Start of Block
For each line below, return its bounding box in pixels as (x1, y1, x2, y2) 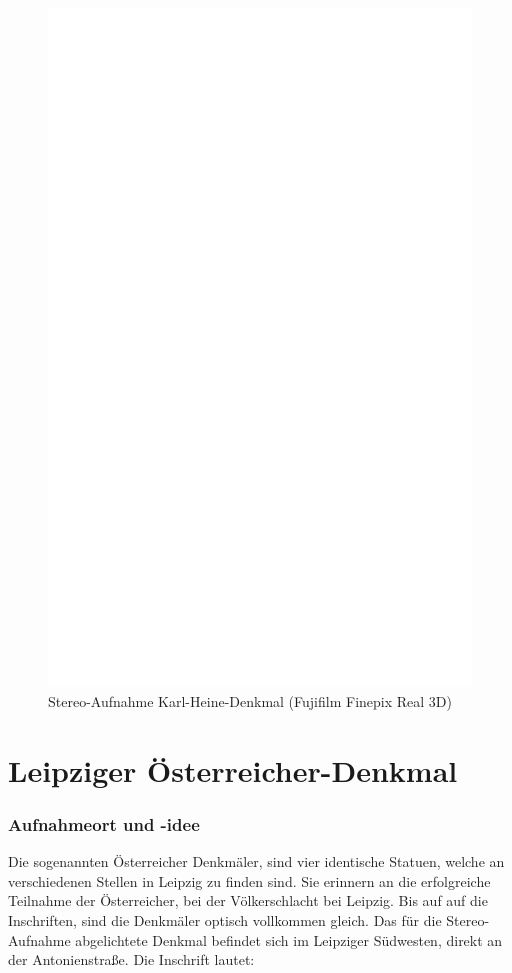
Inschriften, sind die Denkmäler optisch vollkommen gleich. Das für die (8, 910, 442, 931)
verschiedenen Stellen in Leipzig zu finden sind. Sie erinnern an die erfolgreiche (8, 870, 491, 891)
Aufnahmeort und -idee (8, 811, 200, 836)
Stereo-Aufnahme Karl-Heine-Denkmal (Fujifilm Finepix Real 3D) (48, 691, 452, 712)
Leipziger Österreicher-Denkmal (8, 749, 458, 790)
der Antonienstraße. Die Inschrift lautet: (8, 949, 255, 970)
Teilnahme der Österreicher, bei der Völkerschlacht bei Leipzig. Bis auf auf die (8, 890, 488, 911)
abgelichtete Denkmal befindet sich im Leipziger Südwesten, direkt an (75, 929, 503, 950)
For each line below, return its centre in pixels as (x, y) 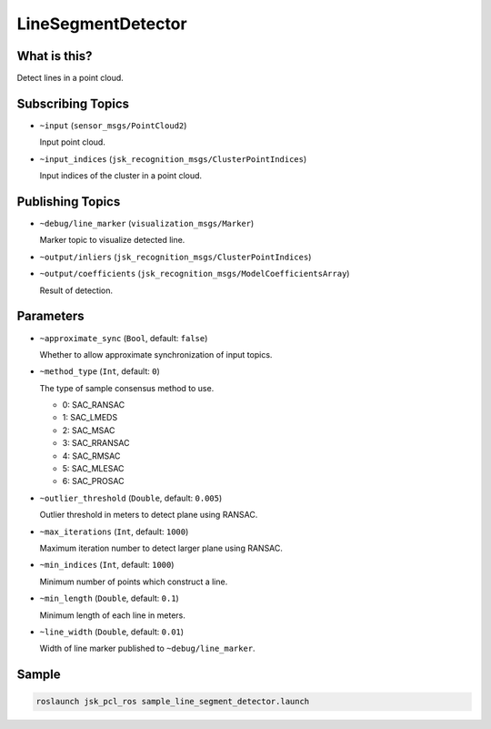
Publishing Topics (69, 202)
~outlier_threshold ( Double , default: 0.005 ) (131, 498)
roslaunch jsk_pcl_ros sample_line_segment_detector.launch (173, 702)
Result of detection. (76, 290)
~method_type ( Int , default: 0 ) (100, 371)
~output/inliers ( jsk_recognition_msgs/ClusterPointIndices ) (175, 257)
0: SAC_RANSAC (94, 405)
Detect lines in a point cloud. (70, 78)
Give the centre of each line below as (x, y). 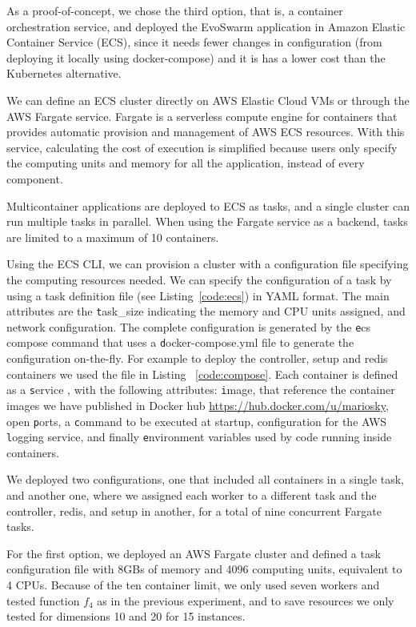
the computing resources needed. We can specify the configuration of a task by (199, 279)
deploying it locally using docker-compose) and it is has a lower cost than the (196, 57)
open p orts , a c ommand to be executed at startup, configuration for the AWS (197, 421)
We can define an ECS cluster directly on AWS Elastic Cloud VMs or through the (208, 100)
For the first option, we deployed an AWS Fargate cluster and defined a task (194, 553)
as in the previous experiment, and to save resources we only (246, 600)
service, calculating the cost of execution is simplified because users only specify (202, 147)
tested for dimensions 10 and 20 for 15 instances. (126, 616)
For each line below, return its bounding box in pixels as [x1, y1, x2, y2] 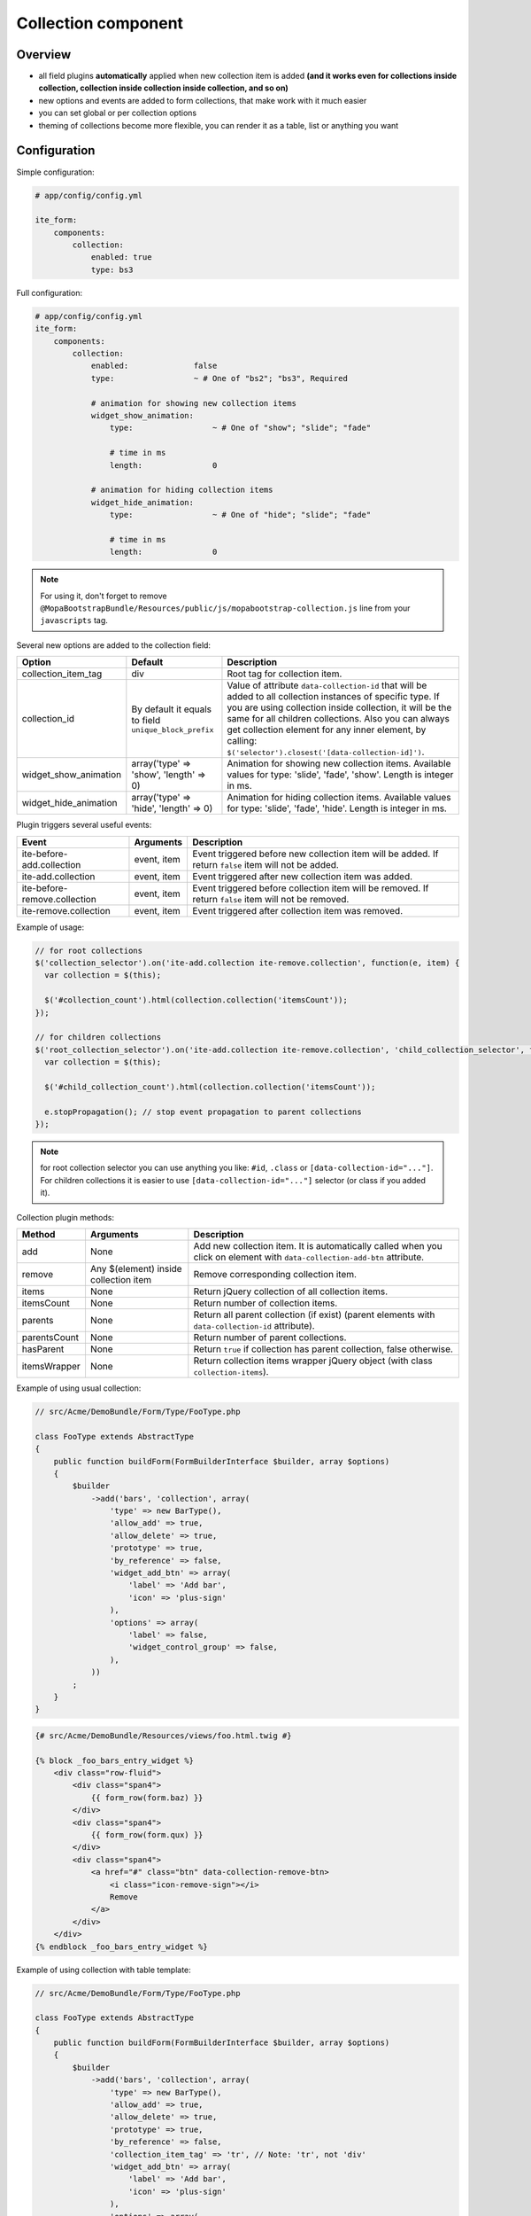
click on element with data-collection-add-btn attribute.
End of Block
* Required work: From the line containing "tested for dimensions" down to the end of the listing above, every line is to be returned exactly, though the pictures are not.

* Response area:
tested for dimensions 10 and 20 for 15 instances. (126, 616)
For each line below, return its bounding box in pixels as [x1, y1, x2, y2] 
click on element with data-collection-add-btn attribute.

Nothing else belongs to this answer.